Level your subfloor​: Check the condition of your subfloor. If it’s level and undamaged, it’s good to go. However, a surface that’s in disrepair may need to be replaced. You can drill in a plywood underlayment with screws fairly easily (the screw heads should be below the surface of the wood). If you install an underlayment over your existing subfloor, make sure the surface is level. You can fill in holes and even divots caused by screws with caulking. Take care to ensure your caulk job is even.

Clean the floor: Because dust, debris and wood chips can cause bumps in vinyl plank flooring, you should thoroughly sweep before moving on to the next step. Use a broom first, then pull out a vacuum with with a hose attachment to pick up the remaining particles. Avoid tracking new dust and dirt once you’ve cleaned the subfloor. In fact, if you’re doing the project over the course of several days, you may want to stop after leveling the subfloor, then start the next day by cleaning.

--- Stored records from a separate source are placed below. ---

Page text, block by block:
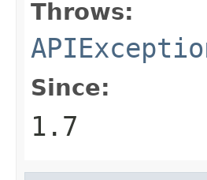
Throws:
Since:
1.7
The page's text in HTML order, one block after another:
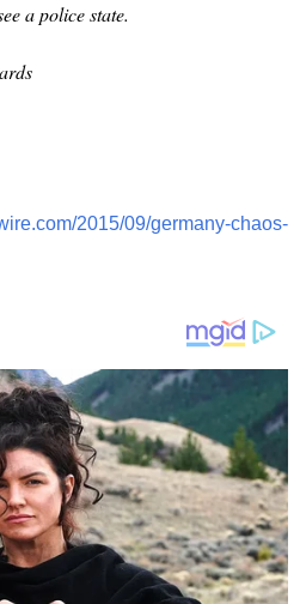
a police state.
2015/09/germany-chaos-
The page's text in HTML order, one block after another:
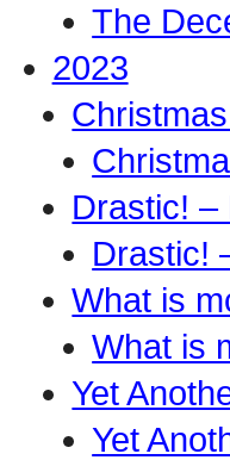
The
2023
Drastic! –
Drastic!
What is
What is
Yet
Yet
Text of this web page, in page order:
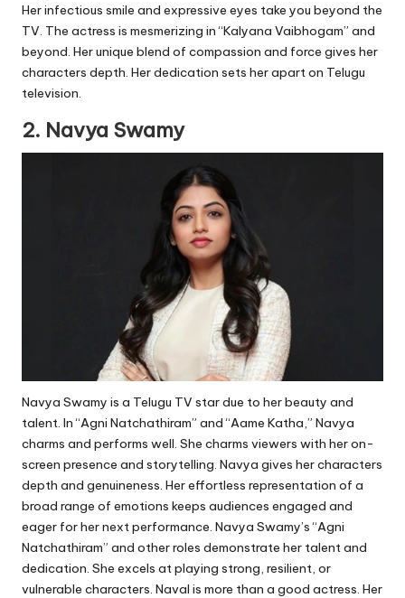
Her infectious smile and expressive eyes take you beyond the
TV. The actress is mesmerizing in “Kalyana Vaibhogam” and
beyond. Her unique blend of compassion and force gives her
characters depth. Her dedication sets her apart on Telugu
television.
2. Navya Swamy
Navya Swamy is a Telugu TV star due to her beauty and
talent. In “Agni Natchathiram” and “Aame Katha,” Navya
charms and performs well. She charms viewers with her on-
screen presence and storytelling. Navya gives her characters
depth and genuineness. Her effortless representation of a
broad range of emotions keeps audiences engaged and
eager for her next performance. Navya Swamy’s “Agni
Natchathiram” and other roles demonstrate her talent and
dedication. She excels at playing strong, resilient, or
vulnerable characters. Naval is more than a good actress. Her

Measure and plan: Take measurements of your room in order to properly place your tiles – you may have already done this when ordering your vinyl plank flooring. Then, decide how you will lay out your tiles. You can stagger where breaks fall (kind of how bricks are stacked) if you want. In many cases, you may need to cut some of the boards to fit into the room. Per the old adage, you should measure twice (or more) and cut once. You may want to leave the cutting for later in the installation process – that way, you can see exactly where pieces will fit. To cut the boards, score a line on either side using a box cutter, then fold the pieces and pull them apart.

Step 2: Installation

vinyl

Direction of boards: The vinyl plank flooring boards should lay parallel to the longest run of the room. For instance, if the space is 5-feet-by-8-feet, the boards should run along the 8-foot wall. This layout will look best. Start on the left side of the room and work right.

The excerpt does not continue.